This invention relates to a well-treating process for dissolving a siliceous material within a well borehole or a subterranean earth formation. More particularly, it relates to increasing the amount of siliceous material which can be dissolved by an aqueous mud acid solution of weak acid, weak acid salt and fluoride salt of the type described in the E. A. Richardson U.S. Pat. No. 3,889,753. That patent and/or the invention it describes is referred to herein as the U.S. Pat. No. 3,889,753 and its disclosures are incorporated herein by cross-reference.
In accordance with U.S. Pat. No. 3,889,753, a siliceous material is reacted relatively slowly with an aqueous hydrogen fluoride-containing acid by contacting the siliceous material with an aqueous solution of a fluoride salt, a weak acid and a weak acid salt in proportions providing a significant but low concentration of dissolved hydrogen fluoride. The concentrations are preferably correlated to provide a fluoride salt concentration equivalent to at least a clay-dissolving concentration of hydrogen fluoride, enough weak acid to convert at least an effective amount of the fluoride salt to hydrogen fluoride, and enough weak acid salt to provide a ratio of weak acid to weak acid salt that limits the rate of the acidization reaction.
The rates at which the mud acid solutions of U.S. Pat.
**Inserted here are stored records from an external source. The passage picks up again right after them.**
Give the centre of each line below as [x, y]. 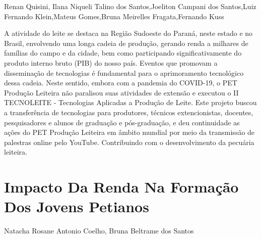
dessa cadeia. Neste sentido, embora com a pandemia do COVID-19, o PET [121, 83]
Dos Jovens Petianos [77, 206]
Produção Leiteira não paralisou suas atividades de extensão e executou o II [121, 92]
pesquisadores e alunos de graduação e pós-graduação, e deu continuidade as [122, 122]
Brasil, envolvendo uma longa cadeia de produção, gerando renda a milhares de [126, 43]
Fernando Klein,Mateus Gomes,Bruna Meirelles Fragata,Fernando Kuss [114, 16]
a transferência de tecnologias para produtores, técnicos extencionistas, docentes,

No. 3,889,753 react with acid-reactive materials are kept low by limiting the concentration of hydrogen fluoride and ionized weak acid in those solutions. The limiting is provided by the buffering action of the mixtures of weak acids and weak acid salts that are dissolved in the solutions.
In an aqueous solution a weak acid ionizes to provide proportions of unionized weak acid, hydronium ions, and weak acid anions that satisfy the ionization constant for the acid. The reaction is an equilibrium reaction. If such a solution also contains the salt of a weak acid, the salt ionizes to yield additional weak acid anions, and that reduces the proportion of hydronium ions that are needed to satisfy the ionization constant for the acid.
In the mud acid solutions of U.S. Pat. No. 3,889,753, an adequate supply of fluroide anions is provided by the ionization of the dissolved fluoride salt. But, since the formation of a molecule of hydrogen fluoride requires a combination of a hydronium ion and a fluoride anion, and since the concentration of hydronium ions is kept low by the buffering action, the concentration of hydrogen fluoride is also kept low. They are both regulated by the buffering action of the weak acid and weak acid salt. In acidizing a siliceous material, the low concentration of hydrogen fluoride molecules severely limits the rate at which those molecules (of which a relatively few are distributed throughout the total volume of the solution) can come into contact with the siliceous material.
The buffer-regulated mud acids of U.S. Pat. No. 3,889,753 are adapted to have a relatively high pH at which they are uniquely insensitive to the presence of carbonate minerals. It is known that when a conventional mud acid is to be used where carbonate minerals are apt to be encountered, a pretreatment with an acid that is free of hydrogen fluoride is necessary. A conventional mud acid tends to release calcium ions (or the ions of other alkaline earth metals) from the carbonate minerals so that such ions react with hydrogen fluoride and form insoluble precipitates. But, since the mud acids of U.S. Pat. No. 3,889,753 can be buffer-regulated at a pH that is high enough to severely limit the rate of their reaction with carbonate minerals, they are substantially immune to such undesirable calcium ion induced-precipitation, with little or no pretreatment acid that is free of hydrogen fluoride.